> [The task]
Go to the line with "Text of this" in the entries below and write out every line from there through the line with "Nieuw? Nee, gewassen", exactly and without pictures.

> [Material shown]

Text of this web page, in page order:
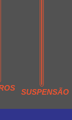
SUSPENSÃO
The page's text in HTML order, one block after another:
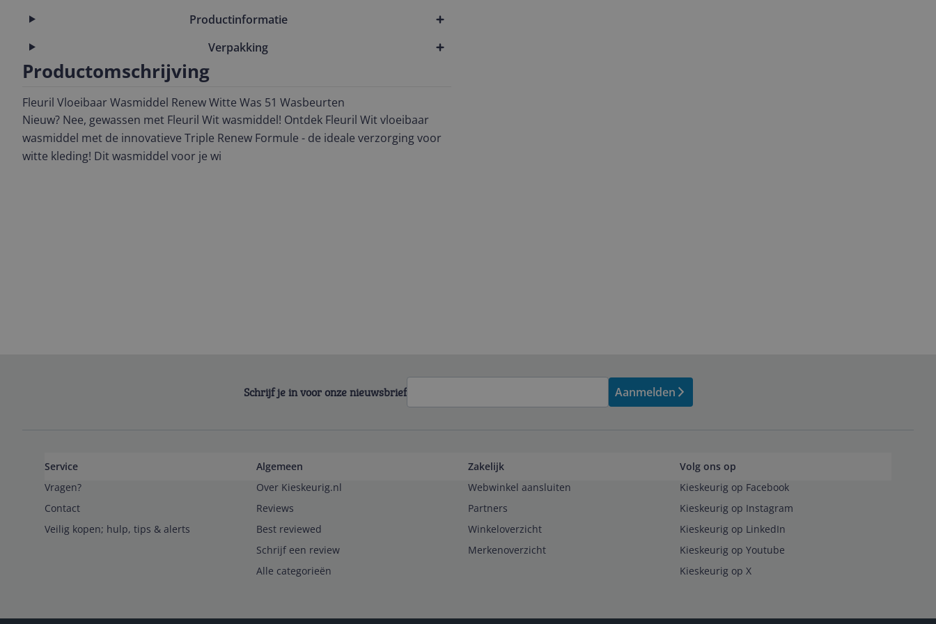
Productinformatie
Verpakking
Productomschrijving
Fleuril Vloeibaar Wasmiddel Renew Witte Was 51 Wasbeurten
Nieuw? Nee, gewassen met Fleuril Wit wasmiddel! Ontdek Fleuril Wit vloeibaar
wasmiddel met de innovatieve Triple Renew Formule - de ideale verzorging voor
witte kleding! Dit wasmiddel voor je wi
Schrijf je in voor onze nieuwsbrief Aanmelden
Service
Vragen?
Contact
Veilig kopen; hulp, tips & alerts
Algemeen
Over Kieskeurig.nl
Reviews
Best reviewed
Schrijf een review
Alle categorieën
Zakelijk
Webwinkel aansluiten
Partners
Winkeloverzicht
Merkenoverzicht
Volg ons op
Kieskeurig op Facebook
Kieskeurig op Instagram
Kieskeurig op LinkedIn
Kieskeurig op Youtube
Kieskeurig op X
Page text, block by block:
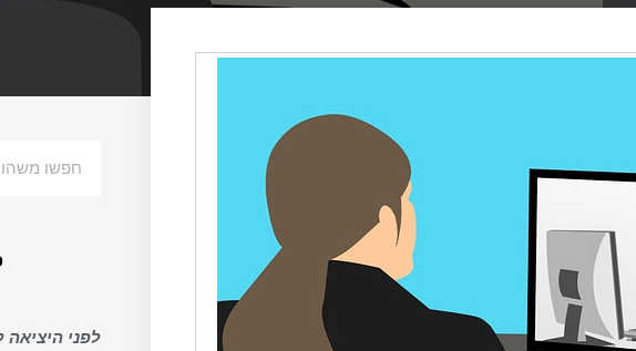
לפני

* * *

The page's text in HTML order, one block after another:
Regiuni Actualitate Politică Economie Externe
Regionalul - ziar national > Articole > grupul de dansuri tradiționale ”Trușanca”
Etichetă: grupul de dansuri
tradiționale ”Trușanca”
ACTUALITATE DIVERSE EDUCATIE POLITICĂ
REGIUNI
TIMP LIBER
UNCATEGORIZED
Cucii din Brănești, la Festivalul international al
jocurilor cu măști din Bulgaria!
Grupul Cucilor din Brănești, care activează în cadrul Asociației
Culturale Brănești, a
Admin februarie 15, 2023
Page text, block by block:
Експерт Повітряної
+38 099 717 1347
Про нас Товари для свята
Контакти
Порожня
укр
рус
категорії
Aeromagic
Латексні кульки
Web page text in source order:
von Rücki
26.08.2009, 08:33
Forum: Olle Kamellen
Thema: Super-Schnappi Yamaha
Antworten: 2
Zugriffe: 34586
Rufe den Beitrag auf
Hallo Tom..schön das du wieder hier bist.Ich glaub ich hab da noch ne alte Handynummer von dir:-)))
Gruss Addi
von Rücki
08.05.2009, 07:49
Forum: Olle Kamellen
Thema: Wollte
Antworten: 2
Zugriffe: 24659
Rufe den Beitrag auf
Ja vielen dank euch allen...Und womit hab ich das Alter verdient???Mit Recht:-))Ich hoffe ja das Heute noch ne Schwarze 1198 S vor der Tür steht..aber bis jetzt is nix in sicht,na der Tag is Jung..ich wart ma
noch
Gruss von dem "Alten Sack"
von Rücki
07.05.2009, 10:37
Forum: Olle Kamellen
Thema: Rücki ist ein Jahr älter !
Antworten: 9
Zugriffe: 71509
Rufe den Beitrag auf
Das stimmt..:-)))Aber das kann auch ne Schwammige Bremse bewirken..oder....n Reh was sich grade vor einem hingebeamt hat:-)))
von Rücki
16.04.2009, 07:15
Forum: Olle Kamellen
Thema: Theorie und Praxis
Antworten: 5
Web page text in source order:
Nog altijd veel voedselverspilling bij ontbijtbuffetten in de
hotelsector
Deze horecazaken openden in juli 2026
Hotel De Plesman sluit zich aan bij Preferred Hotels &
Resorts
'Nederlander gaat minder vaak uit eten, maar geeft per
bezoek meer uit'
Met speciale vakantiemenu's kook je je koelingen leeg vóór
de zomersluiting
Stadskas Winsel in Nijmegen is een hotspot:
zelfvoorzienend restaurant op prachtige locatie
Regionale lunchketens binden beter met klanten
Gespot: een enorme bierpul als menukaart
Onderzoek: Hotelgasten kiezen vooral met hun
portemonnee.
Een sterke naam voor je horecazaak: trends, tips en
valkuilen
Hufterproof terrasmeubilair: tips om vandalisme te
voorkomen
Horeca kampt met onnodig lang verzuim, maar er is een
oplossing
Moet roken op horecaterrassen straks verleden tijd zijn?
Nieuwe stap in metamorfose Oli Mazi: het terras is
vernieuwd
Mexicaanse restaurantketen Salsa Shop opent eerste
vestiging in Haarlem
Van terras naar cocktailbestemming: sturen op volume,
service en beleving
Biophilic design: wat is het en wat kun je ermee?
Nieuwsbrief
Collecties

> [Exercise answer]
Text of this web page, in page order:
SUSPENSÃO
The page's text in HTML order, one block after another:
Productinformatie
Verpakking
Productomschrijving
Fleuril Vloeibaar Wasmiddel Renew Witte Was 51 Wasbeurten
Nieuw? Nee, gewassen met Fleuril Wit wasmiddel! Ontdek Fleuril Wit vloeibaar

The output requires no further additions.